Find the area of the region bounded by the curve $y = 2x - x^2$ and the line $y = -x$.
Solving the equation of the curve $y = 2x - x^2$ and the equation of the line $y = - x$ $\;$ simultaneously gives the points of intersection of the two as $\left(0,0\right)$ and $\left(3,-3\right)$
The curve $y = 2x - x^2$ cuts the X axis at the point $\left(2,0\right)$ in the first quadrant.

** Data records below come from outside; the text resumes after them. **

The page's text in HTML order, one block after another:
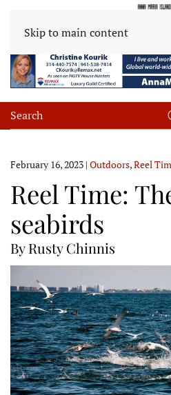
Skip to main content
February 16, 2023 | Outdoors,Reel
Reel Time:
seabirds
By Rusty Chinnis
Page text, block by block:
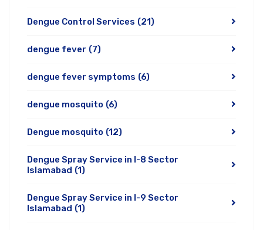
Dengue Control Services (21)
dengue fever (7)
dengue fever symptoms (6)
dengue mosquito (6)
Dengue mosquito (12)
Dengue Spray Service in I-8 Sector
Islamabad (1)
Dengue Spray Service in I-9 Sector
Islamabad (1)
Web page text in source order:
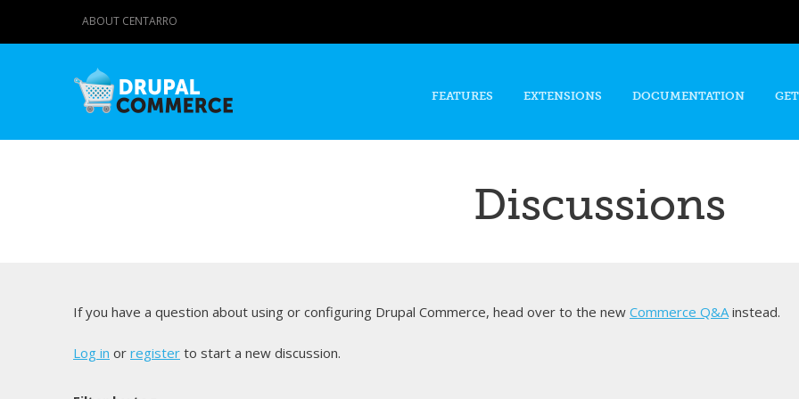
content
ABOUT CENTARRO
FEATURES EXTENSIONS DOCUMENTATION
Discussions
If you have a question about using or configuring Drupal Commerce, head over to the new Commerce Q&Ainstead.
Log in or register to start a new discussion.
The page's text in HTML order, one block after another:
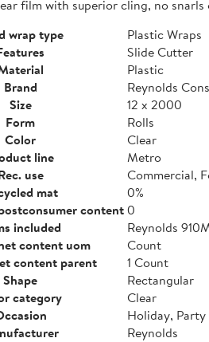
film with superior cling, no snarls
wrap type
Plastic Wraps
Slide Cutter
Plastic
Brand
Reynolds
Size
12 x 2000
Form
Rolls
Color
Clear
line
Metro
use
Commercial,
mat
0%
content0
included
Reynolds
content uom
Count
content parent
1 Count
Shape
Rectangular
category
Clear
Holiday, Party
Reynolds
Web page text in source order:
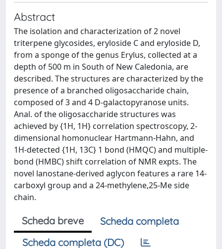
Abstract
The isolation and characterization of 2 novel
triterpene glycosides, eryloside C and eryloside D,
from a sponge of the genus Erylus, collected at a
depth of 500 m in South of New Caledonia, are
described. The structures are characterized by the
presence of a branched oligosaccharide chain,
composed of 3 and 4 D-galactopyranose units.
Anal. of the oligosaccharide structures was
achieved by {1H, 1H} correlation spectroscopy, 2-
dimensional homonuclear Hartmann-Hahn, and
1H-detected {1H, 13C} 1 bond (HMQC) and multiple-
bond (HMBC) shift correlation of NMR expts. The
novel lanostane-derived aglycon features a rare 14-
carboxyl group and a 24-methylene,25-Me side
chain.
Scheda breve
Scheda completa
Scheda completa (DC)
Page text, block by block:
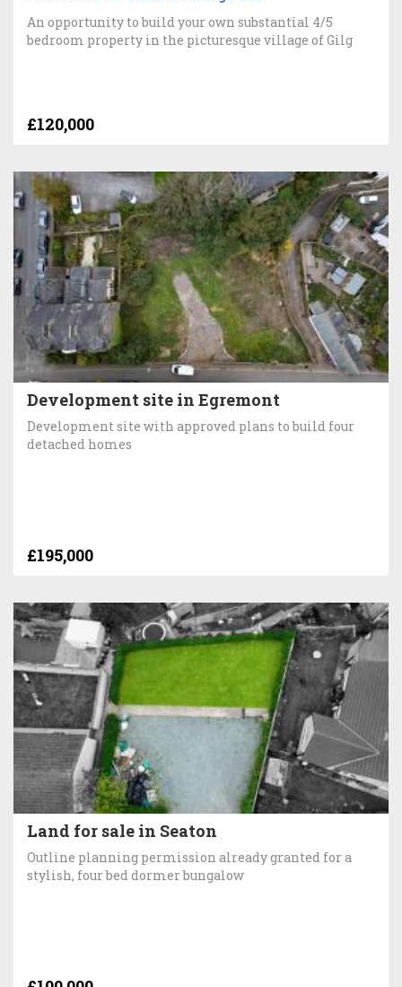
An opportunity to build your own substantial 4/5
bedroom property in the picturesque village of Gilg
£120,000
Development site in Egremont
Development site with approved plans to build four
detached homes
£195,000
Land for sale in Seaton
Outline planning permission already granted for a
stylish, four bed dormer bungalow
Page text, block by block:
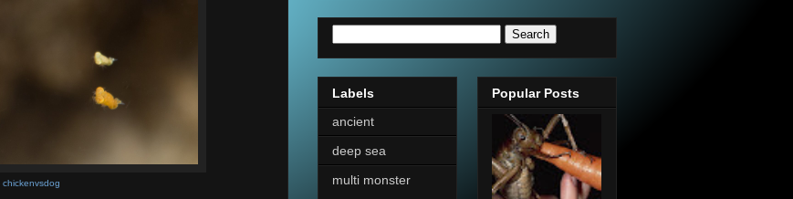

Let the area enclosed by the curve $y = 2x - x^2$ and the X axis in the first quadrant $= A_1 = \left|I_1\right|$ where
$\begin{aligned}
I_1 & = \int \limits_{0}^{2} y \; dx \\\\
& = \int \limits_{0}^{2} \left(2x - x^2\right) \; dx \\\\
& = 2 \times \left[\dfrac{x^2}{2}\right]_{0}^{2} - \left[\dfrac{x^3}{3}\right]_{0}^{2} \\\\
& = 4 - \dfrac{8}{3} = \dfrac{4}{3}
\end{aligned}$
$\therefore$ $\;$ $A_1 = \left|I_1\right| = \dfrac{4}{3}$ sq units $\;\;\; \cdots \; (1)$
Let the area enclosed by the line $y = -x$, the X axis and the line $x = 3$ be $A_2 = \left|I_2\right|$ where
$\begin{aligned}
I_2 & = \int \limits_{0}^{3} y \; dx \\\\
& = \int \limits_{0}^{3} -x \; dx \\\\
& = \left[\dfrac{- x^2}{2}\right]_{0}^{3} = \dfrac{-9}{2}
\end{aligned}$
$\therefore$ $\;$ $A_2 = \left|I_2\right| = \dfrac{9}{2}$ sq units $\;\;\; \cdots \; (2)$
Let the area enclosed by the curve $y = 2x - x^2$, the X axis and the line $x = 3$ be $A_3 = \left|I_3\right|$ where
$\begin{aligned}
I_3 & = \int \limits_{2}^{3} y \; dx \\\\
& = \int \limits_{2}^{3} \left(2x - x^2\right) \; dx \\\\
& = 2 \times \left[\dfrac{x^2}{2}\right]_{2}^{3} - \left[\dfrac{x^3}{3}\right]_{2}^{3} \\\\
& = 9 - 4 - \dfrac{1}{3} \left(27 - 8\right) = \dfrac{-4}{3}
\end{aligned}$
$\therefore$ $\;$ $A_3 = \left|I_3\right| = \dfrac{4}{3}$ sq units $\;\;\; \cdots \; (3)$
$\therefore$ $\;$ Area of the region bounded by the curve $y = 2x - x^2$ and the line $y = -x$ $\;$ (shaded region) is
$\begin{aligned}
A & = A_1 + A_2 - A_3 \\\\
& = \dfrac{4}{3} + \dfrac{9}{2} - \dfrac{4}{3} \hspace{3em} \left[\text{From equations } (1), (2) \text{ and } (3)\right] \\\\
& = \dfrac{9}{2} \; \text{sq units}
\end{aligned}$